L’aula di Montecitorio accende il semaforo verde sul testo unificato delle proposte di legge 342, 957 e 1814 con 386 voti a favore, 4 contrari e 45 astensioni (da Forza Italia e Lega nord), che va adesso all’esame dei senatori. Il pacchetto di norme introduce nel libro secondo del codice penale il Titolo VI-bis «dei delitti contro l’ambiente», creando nuove fattispecie di reato: per l’inquinamento ambientale si prevede la reclusione da 2 a 6 anni e la multa da 10 mila a 100 mila euro per chi compromette, o deteriora in modo rilevante la qualità del suolo e del sottosuolo, delle acque e dell’aria, dell’ecosistema e della biodiversità (anche agraria), della flora o della fauna selvatica.

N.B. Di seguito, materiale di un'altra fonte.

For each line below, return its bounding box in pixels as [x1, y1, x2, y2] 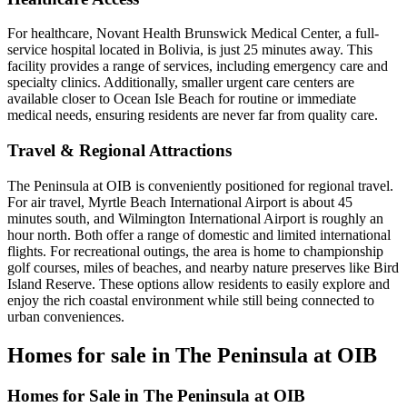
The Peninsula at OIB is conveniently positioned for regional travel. [7, 177, 393, 194]
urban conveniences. [7, 308, 124, 324]
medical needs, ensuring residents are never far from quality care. [7, 107, 378, 124]
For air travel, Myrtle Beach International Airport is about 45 [7, 194, 352, 210]
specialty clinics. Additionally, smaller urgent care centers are [7, 74, 354, 91]
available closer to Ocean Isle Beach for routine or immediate [7, 91, 356, 107]
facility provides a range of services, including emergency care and [7, 58, 388, 74]
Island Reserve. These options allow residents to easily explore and [7, 275, 390, 292]

A seguire, chi si macchia di disastro ambientale può finire dietro le sbarre per un periodo che va da 5 a 15 anni, avendo danneggiato gravemente, o irreversibilmente l’ecosistema o, compromesso la pubblica incolumità; per entrambi i delitti, contemplati aumenti di pena, se commessi in «aree vincolate, o a danno di specie protette».

Carcere da 2 a 6 anni (e multa da 10 mila a 50 mila euro) per traffico e abbandono di materiale di alta radioattività, nonché per il detentore che lo rilascia o «se ne disfa illegittimamente», mentre l’impedimento del controllo colpisce chiunque nega, o ostacola l’accesso, o intralcia i controlli ambientali, con la detenzione da 6 mesi a 3 anni. Inasprimento delle pene (aumento da un terzo alla metà) in presenza di organizzazioni criminali, anche di semplice associazione a delinquere, e se vi è partecipazione di pubblici ufficiali o incaricati di pubblico servizio; riduzione, invece, da metà a due terzi delle sanzioni se l’imputato si ravvede, aiuta i magistrati a individuare i colpevoli, o provvede alla bonifica e al ripristino della zona. In caso di condanna, o patteggiamento è sempre ordinata la confisca dei beni «che costituiscono il prodotto o il profitto del reato e delle cose servite a commetterlo». Fra gli obiettivi del provvedimento, l’inclusione dei nuovi reati nella legge 231/2001 sulla responsabilità amministrativa delle società (si veda anche ItaliaOggi del 19/12/2013). Un «passaggio importantissimo», dichiara il guardasigilli Andrea Orlando, aggiungendo di avere «due ragioni per essere contento, come neoministro della giustizia e come ex titolare dell’ambiente».